Русские народные сказители — страница 92 из 101

Те братья сустреваются и спрашивают: "Одет-то хошь хорошо, но хоть бы ты свою лягушонку в коробку принес". (На смех поднимают.)

Вот поднялся вихорь, и пыль столбом, и конный топот. Лягушонка едет в карете, все стонет да гремит. У коней ее из-под копыта огонь брызжет, из ноздрей дым валит. Карета ее в золоте убрана, сама в драгоцени вся наряжена.

Братья Иван-царевича спрашивают: "Что за такая поднялася гул?" — "Это моя лягушонка в коробочку плывет".

Подъезжает к царскому дворцу. Не ихние прислуги с нею, а свои сенные девки, кажная убрана — невозможно на нее глянуть. Все убраны — какая красота, какая чистота! Подскакивает Иван-царевич ее ссаживать, берет под руку. Ее прислуги ведут, за ней хвост несут. Он с ней под ручку к отцу подходит — отец сроду не видал такой красоты.

Пошел у них пир на весь мир. Столы этими скатертями убраны, утирки им на руки поданы.

Марья-царевна недопьет и в рукав льет. Те снохи глядят и себе так же: не допьют и в рукав льют. Мясо она недоедает и мослы в рукав складает.

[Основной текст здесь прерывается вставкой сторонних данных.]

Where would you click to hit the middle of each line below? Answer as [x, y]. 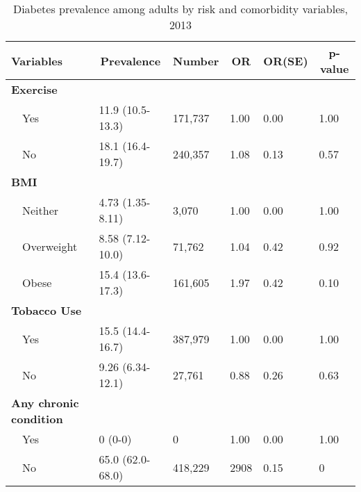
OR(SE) [286, 60]
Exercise [34, 89]
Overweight [50, 246]
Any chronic [45, 403]
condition [37, 419]
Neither [41, 210]
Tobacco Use [47, 310]
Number [196, 60]
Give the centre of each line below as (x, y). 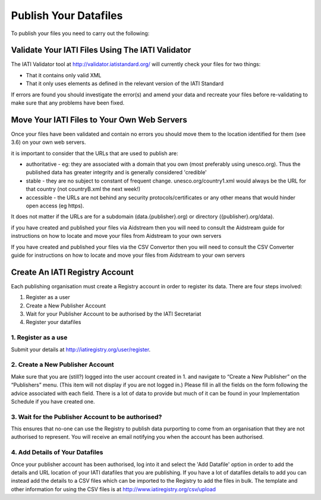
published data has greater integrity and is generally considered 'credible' (117, 172)
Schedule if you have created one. (53, 401)
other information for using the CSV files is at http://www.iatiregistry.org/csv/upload (114, 489)
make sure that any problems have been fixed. (68, 103)
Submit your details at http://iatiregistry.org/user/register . (81, 349)
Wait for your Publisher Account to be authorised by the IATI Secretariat (114, 314)
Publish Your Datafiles (67, 15)
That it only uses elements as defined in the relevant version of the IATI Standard (125, 84)
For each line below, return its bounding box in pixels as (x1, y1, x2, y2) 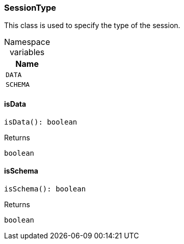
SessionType (4, 3, 57, 13)
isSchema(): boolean (4, 184, 86, 193)
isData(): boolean (4, 117, 77, 126)
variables (9, 47, 45, 58)
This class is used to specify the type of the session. (4, 21, 180, 30)
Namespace (4, 37, 50, 47)

По окончании всего пиру пошла у них танцыя. Махнула правым рукавом — вода в комнату полилась, море, поплыли гуси и лебеди, стали прекрасные скирды по берегам. Махнула другим рукавом — полетели птички, запели пташки. И так гости заслухались, разочаровались — добре хорошо. Марья-царевна такую беседу проводит. А Иван-царевич растет, на Марью-царевну не нарадуется- какая же она красота!

Пошла бо́льшая сноха также плясать-танцевать. Махнула правым рукавом — всего свекра щами залила, махнула другим рукавом — лоб прошибла мослом. Середняя сноха за ней поспешила и тоже ему по уху мослом ввалила.

Рассердился царь, прогнал их, Иван-царевича проводил с добрыми делами.

Этот Иван-царевич вперед убежал и взял ее шкурочку сжег, Марьи-царевны, лягушачью.

Тут же это время приехала она: "Ах, Иван-царевич, что вы сделали, вы бы немного повременили, я бы была ваша жена".

На тот грех Кощей-бессмертный и унес Марью-царевну. Заплакал Иван-царевич опять и пошел невесел, головушку повесил.

Идет старый старичок, встретился ему навстречу: "Что плачешь, Иван-царевич?" — "Вот Кощей-бессмертный унес у меня невесту". — "Я тебе дам клубочек, куда клубочек покатится, туда ты и иди", — говорит тот старичок.

Теперя идет он, клубочек катится — два черта дерутся. Подходит: "Что вы деретеся?" — "Да вот мы делим вещи". — "Какие же вещи?" — "Дубинка-самобивка, шапка-невидимка и скатерть-самобранка". — "Ну, теперя я вам их поделю".

Связал им сорокаметровую оборку. "Кто скорей до конца добежит, тот и получает вещи". Они схватились за эту оборку и перехватывались, пока Иван-царевич не ушел с теми вещами.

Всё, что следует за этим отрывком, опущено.